Depuis la découverte des bactéries et de leur implication dans de nombreuses pathologies humaines, leur détection et identification est un pilier central du diagnostic et du traitement des infections bactériennes. De nos jours, la détermination des profils protéomique et/ou moléculaire d’une souche à identifier, a émergé comme gold-standard pour l’identification de micro-organismes, bien que des techniques plus anciennes comme la coloration de Gram, l’utilisation des tests biochimiques ou la croissance sur milieu gélosé complètent toujours l’arsenal diagnostique utilisé.
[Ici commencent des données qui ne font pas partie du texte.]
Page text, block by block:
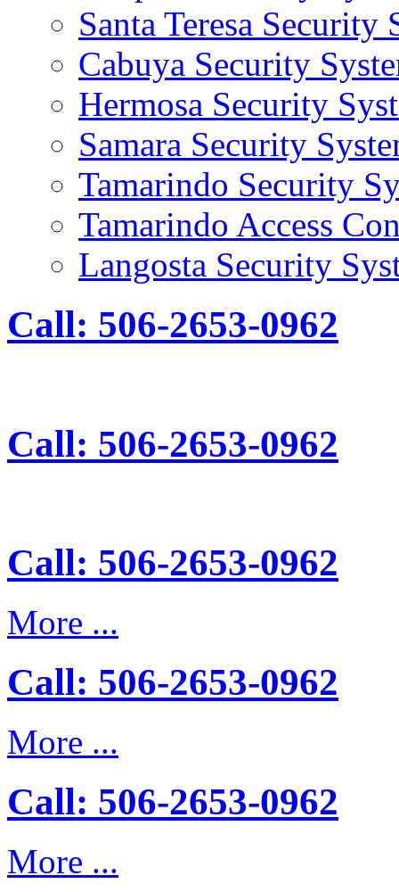
Santa Teresa Security
Cabuya Security
Hermosa Security
Samara Security
Tamarindo Security
Tamarindo Access
Langosta Security
Call: 506-2653-0962
Call: 506-2653-0962
Call: 506-2653-0962
More ...
Call: 506-2653-0962
More ...
Call: 506-2653-0962
More ...

L’apparition de nouvelles techniques n’est pas le seul point d’évolution de la bactériologie moderne. Le nombre de prélèvements à visée diagnostique reçus dans les laboratoires de bactériologie est en croissance constante, dû en partie au vieillissement de la population mais également à la flambée des résistances bactériennes aux antibiotiques. Les aspects médico-économiques des infections bactériennes poussent en permanence les laboratoires de biologie médicale à chercher à raccourcir le temps d’analyse pour l’identification bactérienne tout en conservant un coût des analyses aussi bas que possible. L’apparition des premiers systèmes automatisés, basés sur l’identification biochimique, dans les années 1990, puis l’utilisation de la spectrométrie de masse en routine une décennie plus tard, ont marqué l’essor de l’automatisation des laboratoires de bactériologie médicale.
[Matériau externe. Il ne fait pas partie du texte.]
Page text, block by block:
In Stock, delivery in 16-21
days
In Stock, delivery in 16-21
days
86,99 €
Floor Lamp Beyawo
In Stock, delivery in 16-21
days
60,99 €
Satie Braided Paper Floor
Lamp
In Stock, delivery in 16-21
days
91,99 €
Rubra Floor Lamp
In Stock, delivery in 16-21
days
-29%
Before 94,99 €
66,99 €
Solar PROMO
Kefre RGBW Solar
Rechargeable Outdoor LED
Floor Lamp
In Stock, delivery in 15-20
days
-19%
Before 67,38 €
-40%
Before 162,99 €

L’analyse de pattern de diffraction LASER de colonies bactériennes utilise le phénomène de diffraction de Fresnel. Lorsqu’il est dirigé sur une colonie bactérienne, un LASER se retrouve diffracté en un pattern de diffraction. Il a été démontré que ces patterns de diffraction sont spécifiques de la forme et de la conformation de la colonie bactérienne et donc possiblement de l’espèce bactérienne. Cette approche peut ainsi être applicable à l’identification bactérienne. C’est d’ailleurs l’objectif de la société BioKube Automation qui développe un automate basé sur ce principe et qui a financée ce projet de thèse.
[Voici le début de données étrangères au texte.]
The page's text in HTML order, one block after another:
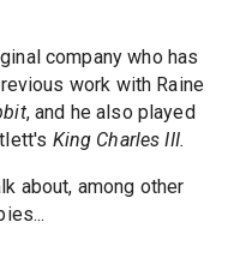
company who has
work with Raine
, and he also played
King Charles III.
about, among other
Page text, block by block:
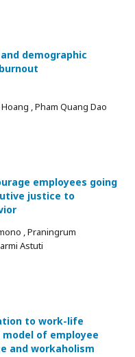
demographic
, Pham Quang Dao
employees going
justice to
, Praningrum
Astuti
to work-life
of employee
and workaholism
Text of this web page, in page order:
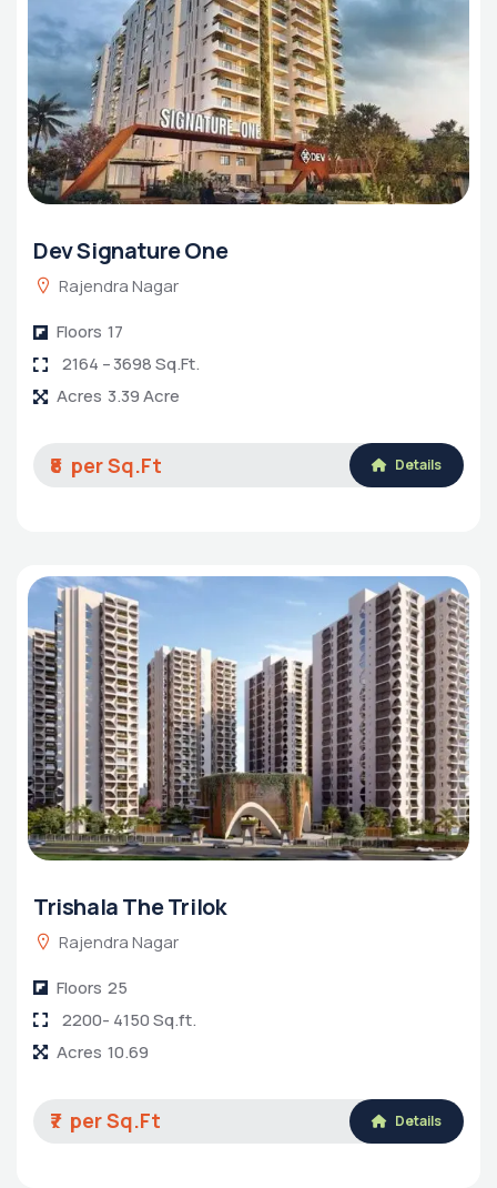
Dev Signature One
Rajendra Nagar
Floors 17
2164 – 3698 Sq.Ft.
Acres 3.39 Acre
₹8 Details
Trishala The Trilok
Rajendra Nagar
Floors 25
2200- 4150 Sq.ft.
Acres 10.69
₹7 Details

L’objectif de ce travail de thèse était donc d’établir une preuve de concept pour l’utilisation de pattern de diffraction de colonies bactériennes dans l’optique d’obtenir une identification de l’espèce bactérienne ainsi que de développer un automate permettant ces identifications. Ainsi, le développement du prototype de l’automate BioKube a été mené en parallèle du développement de son logiciel et de l’intégration d’un réseau neuronal convolutif permettant la classification des patterns de diffraction en partenariat avec la société Revartis. Ce travail a abouti à l’obtention d’un prototype fonctionnel permettant la détection de colonies, l’acquisition de leur pattern de diffraction ainsi que leur classification.
Pour permettre une identification bactérienne grâce au réseau neuronal convolutif, ce dernier doit être entrainé sur des bases de données. Ainsi, pour cette preuve de concept, deux bases de données ont été développées en incluant 6 espèces bactériennes. Les patterns de diffraction constituant ces bases de données ont été acquis à deux temps différents d’incubation (12 et 16 heures) pour étudier les délais de croissance bactérienne nécessaires à l’obtention d’une identification par cette nouvelle approche. Les modèles de classification développés ont permis une identification des espèces bactériennes avec 95,4 % et 94 % de classifications correctes après respectivement 12 et 16 heures d’incubation. Obtenus à partir d’une base de données restreinte incluant seulement 6 espèces bactériennes, ces résultats établissent une preuve de concept pour cette nouvelle approche d’identification bactérienne mais nécessitent des études complémentaires sur des bases de données contenant un nombre bien plus important d’espèces bactériennes. Ceci dans le but de valider l’utilisation de cette nouvelle technique pour l’identification bactérienne.